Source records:
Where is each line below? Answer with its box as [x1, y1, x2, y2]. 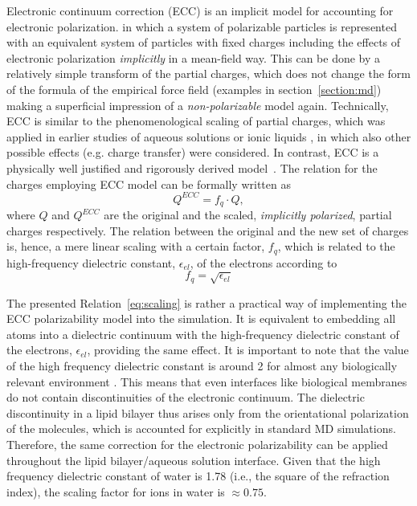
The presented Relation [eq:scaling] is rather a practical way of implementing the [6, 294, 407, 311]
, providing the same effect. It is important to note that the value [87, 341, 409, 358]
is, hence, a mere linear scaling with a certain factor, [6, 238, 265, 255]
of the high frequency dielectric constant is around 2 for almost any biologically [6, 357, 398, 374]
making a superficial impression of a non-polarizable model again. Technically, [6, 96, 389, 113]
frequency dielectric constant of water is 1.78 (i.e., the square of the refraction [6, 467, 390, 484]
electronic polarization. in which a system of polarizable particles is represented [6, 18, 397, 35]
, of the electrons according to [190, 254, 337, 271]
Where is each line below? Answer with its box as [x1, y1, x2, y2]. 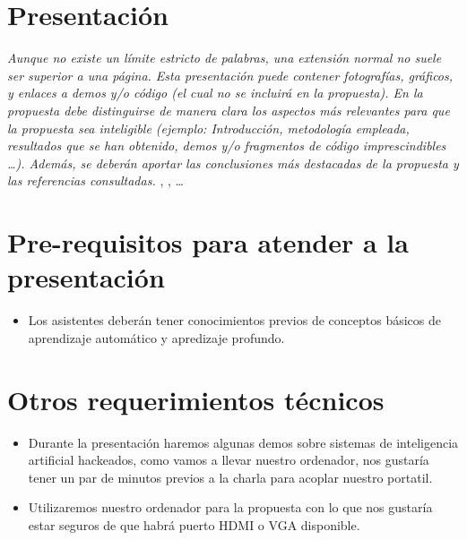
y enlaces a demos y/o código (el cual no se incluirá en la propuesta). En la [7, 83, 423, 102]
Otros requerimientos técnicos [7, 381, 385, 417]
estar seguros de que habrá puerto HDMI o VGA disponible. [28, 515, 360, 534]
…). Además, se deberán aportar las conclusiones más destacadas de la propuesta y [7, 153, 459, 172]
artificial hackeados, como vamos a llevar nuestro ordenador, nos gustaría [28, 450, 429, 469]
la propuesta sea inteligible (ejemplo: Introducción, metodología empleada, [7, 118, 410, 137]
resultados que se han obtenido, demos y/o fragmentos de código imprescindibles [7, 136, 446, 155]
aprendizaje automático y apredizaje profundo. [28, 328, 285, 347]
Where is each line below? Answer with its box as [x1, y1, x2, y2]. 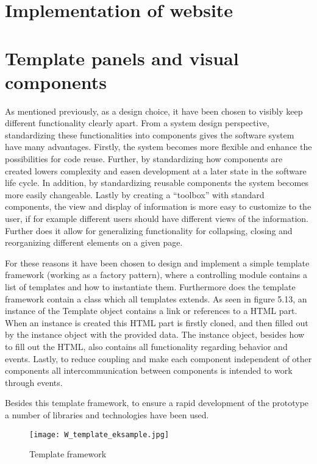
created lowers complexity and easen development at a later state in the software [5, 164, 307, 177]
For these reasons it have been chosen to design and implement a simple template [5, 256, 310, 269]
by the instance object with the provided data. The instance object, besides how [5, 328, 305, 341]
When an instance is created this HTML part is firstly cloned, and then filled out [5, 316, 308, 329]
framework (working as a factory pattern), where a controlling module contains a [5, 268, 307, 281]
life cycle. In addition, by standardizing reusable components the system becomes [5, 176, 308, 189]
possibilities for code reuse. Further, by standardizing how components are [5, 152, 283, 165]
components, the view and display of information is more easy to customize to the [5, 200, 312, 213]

**Exercise**. Could you restate, word for word, the lines above from the one with "When an instance" to the one with "possibilities for code", both included?

**Written solution**.
When an instance is created this HTML part is firstly cloned, and then filled out [5, 316, 308, 329]
framework (working as a factory pattern), where a controlling module contains a [5, 268, 307, 281]
life cycle. In addition, by standardizing reusable components the system becomes [5, 176, 308, 189]
possibilities for code reuse. Further, by standardizing how components are [5, 152, 283, 165]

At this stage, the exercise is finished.